[Your assignment]: Reproduce all of the entries below exactly, without images.

[Records provided]:
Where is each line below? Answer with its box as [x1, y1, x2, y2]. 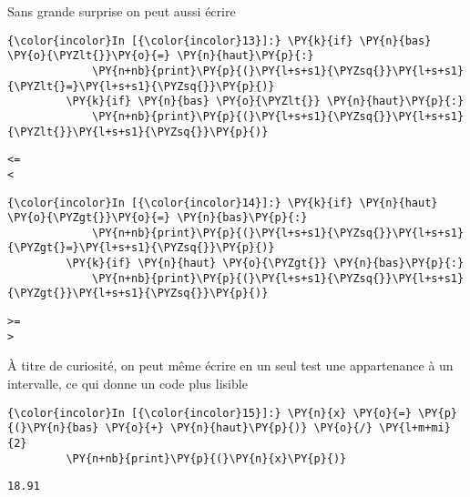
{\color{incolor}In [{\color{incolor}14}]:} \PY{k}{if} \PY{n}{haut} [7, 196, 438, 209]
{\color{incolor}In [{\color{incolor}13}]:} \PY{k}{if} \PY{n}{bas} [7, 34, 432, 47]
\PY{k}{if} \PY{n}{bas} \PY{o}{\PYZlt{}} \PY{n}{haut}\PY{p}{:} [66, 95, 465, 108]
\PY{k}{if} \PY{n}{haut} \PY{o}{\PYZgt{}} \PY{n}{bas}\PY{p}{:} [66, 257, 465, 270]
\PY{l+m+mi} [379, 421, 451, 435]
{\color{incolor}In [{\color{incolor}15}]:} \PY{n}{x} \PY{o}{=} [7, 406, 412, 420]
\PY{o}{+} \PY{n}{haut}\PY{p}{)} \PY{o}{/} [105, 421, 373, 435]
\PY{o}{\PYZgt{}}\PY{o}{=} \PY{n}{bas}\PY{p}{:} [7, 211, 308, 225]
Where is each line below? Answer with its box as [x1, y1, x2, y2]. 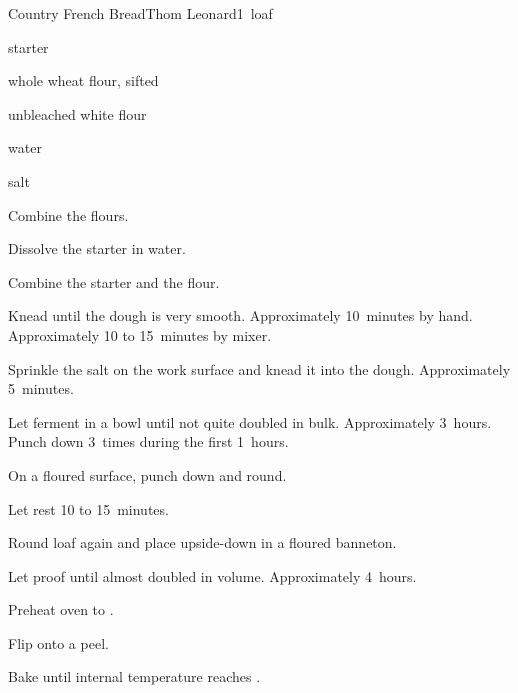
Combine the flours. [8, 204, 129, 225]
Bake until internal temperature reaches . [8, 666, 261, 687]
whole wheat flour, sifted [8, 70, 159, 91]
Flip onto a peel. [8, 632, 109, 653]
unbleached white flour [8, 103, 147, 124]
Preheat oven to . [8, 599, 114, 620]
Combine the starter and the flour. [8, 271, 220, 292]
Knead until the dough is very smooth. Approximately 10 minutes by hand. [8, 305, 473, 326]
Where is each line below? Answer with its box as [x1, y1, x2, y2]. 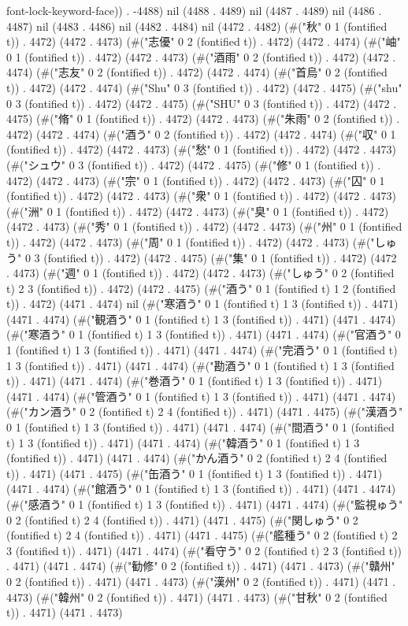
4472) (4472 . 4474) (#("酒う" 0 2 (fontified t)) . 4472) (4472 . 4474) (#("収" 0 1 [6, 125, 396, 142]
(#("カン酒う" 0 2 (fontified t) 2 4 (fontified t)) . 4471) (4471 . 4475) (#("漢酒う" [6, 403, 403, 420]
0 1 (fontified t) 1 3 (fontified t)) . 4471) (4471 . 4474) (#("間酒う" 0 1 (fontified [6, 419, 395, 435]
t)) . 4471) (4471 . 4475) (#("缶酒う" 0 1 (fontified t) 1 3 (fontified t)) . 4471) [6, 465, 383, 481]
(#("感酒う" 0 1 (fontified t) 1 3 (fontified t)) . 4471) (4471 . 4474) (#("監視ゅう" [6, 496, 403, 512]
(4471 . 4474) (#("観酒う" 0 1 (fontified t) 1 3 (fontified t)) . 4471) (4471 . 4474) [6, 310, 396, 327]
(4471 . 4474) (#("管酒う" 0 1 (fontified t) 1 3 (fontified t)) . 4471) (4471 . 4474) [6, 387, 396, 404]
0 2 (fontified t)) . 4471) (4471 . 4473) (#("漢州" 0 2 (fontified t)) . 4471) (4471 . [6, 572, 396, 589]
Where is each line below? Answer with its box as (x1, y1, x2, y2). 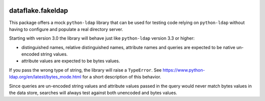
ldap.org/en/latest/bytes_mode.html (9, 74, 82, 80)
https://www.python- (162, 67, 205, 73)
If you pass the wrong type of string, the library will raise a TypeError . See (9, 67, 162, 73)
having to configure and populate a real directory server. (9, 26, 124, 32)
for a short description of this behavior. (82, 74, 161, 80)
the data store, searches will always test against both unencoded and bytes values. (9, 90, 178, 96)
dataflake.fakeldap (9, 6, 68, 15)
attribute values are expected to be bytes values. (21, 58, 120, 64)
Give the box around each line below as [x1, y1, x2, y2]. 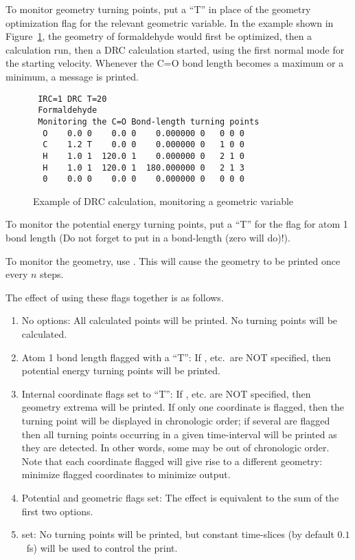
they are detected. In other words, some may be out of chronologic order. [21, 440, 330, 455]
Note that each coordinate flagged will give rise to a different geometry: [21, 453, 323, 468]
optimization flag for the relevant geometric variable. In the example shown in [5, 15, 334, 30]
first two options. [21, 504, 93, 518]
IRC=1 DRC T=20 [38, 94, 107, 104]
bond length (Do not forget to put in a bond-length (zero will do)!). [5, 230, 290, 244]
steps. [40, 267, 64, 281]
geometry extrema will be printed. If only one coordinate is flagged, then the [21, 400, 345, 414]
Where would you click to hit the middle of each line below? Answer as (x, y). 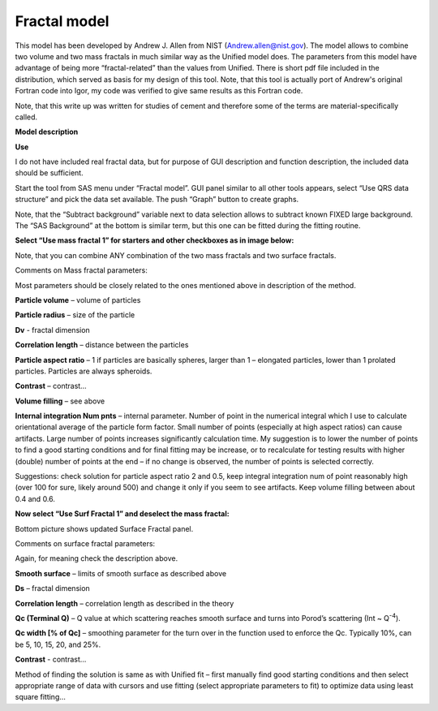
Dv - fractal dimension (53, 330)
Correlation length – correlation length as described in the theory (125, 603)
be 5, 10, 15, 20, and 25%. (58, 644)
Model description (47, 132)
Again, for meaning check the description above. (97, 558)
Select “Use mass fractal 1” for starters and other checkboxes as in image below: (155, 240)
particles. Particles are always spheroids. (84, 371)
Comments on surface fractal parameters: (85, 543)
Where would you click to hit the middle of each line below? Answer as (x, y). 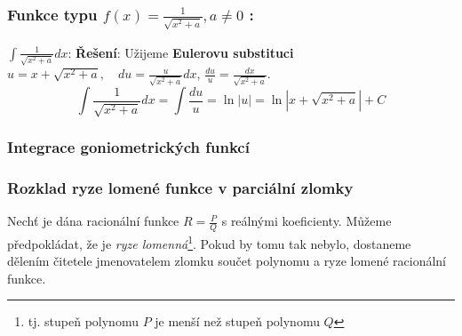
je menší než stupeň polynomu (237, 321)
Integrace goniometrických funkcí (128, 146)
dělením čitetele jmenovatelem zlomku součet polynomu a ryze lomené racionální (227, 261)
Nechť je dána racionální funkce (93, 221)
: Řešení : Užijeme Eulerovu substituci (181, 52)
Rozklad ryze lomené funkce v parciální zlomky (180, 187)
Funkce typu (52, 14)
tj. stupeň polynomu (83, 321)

[Result for this exercise]:
Where is each line below? Answer with its box as [x1, y1, x2, y2]. 
{\color{incolor}In [{\color{incolor}14}]:} \PY{k}{if} \PY{n}{haut} [7, 196, 438, 209]
{\color{incolor}In [{\color{incolor}13}]:} \PY{k}{if} \PY{n}{bas} [7, 34, 432, 47]
\PY{k}{if} \PY{n}{bas} \PY{o}{\PYZlt{}} \PY{n}{haut}\PY{p}{:} [66, 95, 465, 108]
\PY{k}{if} \PY{n}{haut} \PY{o}{\PYZgt{}} \PY{n}{bas}\PY{p}{:} [66, 257, 465, 270]
\PY{l+m+mi} [379, 421, 451, 435]
{\color{incolor}In [{\color{incolor}15}]:} \PY{n}{x} \PY{o}{=} [7, 406, 412, 420]
\PY{o}{+} \PY{n}{haut}\PY{p}{)} \PY{o}{/} [105, 421, 373, 435]
\PY{o}{\PYZgt{}}\PY{o}{=} \PY{n}{bas}\PY{p}{:} [7, 211, 308, 225]
Where is each line below? Answer with its box as [x1, y1, x2, y2]. 
Combine the flours. [8, 204, 129, 225]
Bake until internal temperature reaches . [8, 666, 261, 687]
whole wheat flour, sifted [8, 70, 159, 91]
Flip onto a peel. [8, 632, 109, 653]
unbleached white flour [8, 103, 147, 124]
Preheat oven to . [8, 599, 114, 620]
Combine the starter and the flour. [8, 271, 220, 292]
Knead until the dough is very smooth. Approximately 10 minutes by hand. [8, 305, 473, 326]
Where is each line below? Answer with its box as [x1, y1, x2, y2]. 
4472) (4472 . 4474) (#("酒う" 0 2 (fontified t)) . 4472) (4472 . 4474) (#("収" 0 1 [6, 125, 396, 142]
(#("カン酒う" 0 2 (fontified t) 2 4 (fontified t)) . 4471) (4471 . 4475) (#("漢酒う" [6, 403, 403, 420]
0 1 (fontified t) 1 3 (fontified t)) . 4471) (4471 . 4474) (#("間酒う" 0 1 (fontified [6, 419, 395, 435]
t)) . 4471) (4471 . 4475) (#("缶酒う" 0 1 (fontified t) 1 3 (fontified t)) . 4471) [6, 465, 383, 481]
(#("感酒う" 0 1 (fontified t) 1 3 (fontified t)) . 4471) (4471 . 4474) (#("監視ゅう" [6, 496, 403, 512]
(4471 . 4474) (#("観酒う" 0 1 (fontified t) 1 3 (fontified t)) . 4471) (4471 . 4474) [6, 310, 396, 327]
(4471 . 4474) (#("管酒う" 0 1 (fontified t) 1 3 (fontified t)) . 4471) (4471 . 4474) [6, 387, 396, 404]
0 2 (fontified t)) . 4471) (4471 . 4473) (#("漢州" 0 2 (fontified t)) . 4471) (4471 . [6, 572, 396, 589]
Where is each line below? Answer with its box as (x1, y1, x2, y2). 
ldap.org/en/latest/bytes_mode.html (9, 74, 82, 80)
https://www.python- (162, 67, 205, 73)
If you pass the wrong type of string, the library will raise a TypeError . See (9, 67, 162, 73)
having to configure and populate a real directory server. (9, 26, 124, 32)
for a short description of this behavior. (82, 74, 161, 80)
the data store, searches will always test against both unencoded and bytes values. (9, 90, 178, 96)
dataflake.fakeldap (9, 6, 68, 15)
attribute values are expected to be bytes values. (21, 58, 120, 64)
Give the box around each line below as [x1, y1, x2, y2]. 
they are detected. In other words, some may be out of chronologic order. [21, 440, 330, 455]
Note that each coordinate flagged will give rise to a different geometry: [21, 453, 323, 468]
optimization flag for the relevant geometric variable. In the example shown in [5, 15, 334, 30]
first two options. [21, 504, 93, 518]
IRC=1 DRC T=20 [38, 94, 107, 104]
bond length (Do not forget to put in a bond-length (zero will do)!). [5, 230, 290, 244]
steps. [40, 267, 64, 281]
geometry extrema will be printed. If only one coordinate is flagged, then the [21, 400, 345, 414]
Where would you click to hit the middle of each line below? Answer as (x, y). 
Dv - fractal dimension (53, 330)
Correlation length – correlation length as described in the theory (125, 603)
be 5, 10, 15, 20, and 25%. (58, 644)
Model description (47, 132)
Again, for meaning check the description above. (97, 558)
Select “Use mass fractal 1” for starters and other checkboxes as in image below: (155, 240)
particles. Particles are always spheroids. (84, 371)
Comments on surface fractal parameters: (85, 543)
Where would you click to hit the middle of each line below? Answer as (x, y). 
je menší než stupeň polynomu (237, 321)
Integrace goniometrických funkcí (128, 146)
dělením čitetele jmenovatelem zlomku součet polynomu a ryze lomené racionální (227, 261)
Nechť je dána racionální funkce (93, 221)
: Řešení : Užijeme Eulerovu substituci (181, 52)
Rozklad ryze lomené funkce v parciální zlomky (180, 187)
Funkce typu (52, 14)
tj. stupeň polynomu (83, 321)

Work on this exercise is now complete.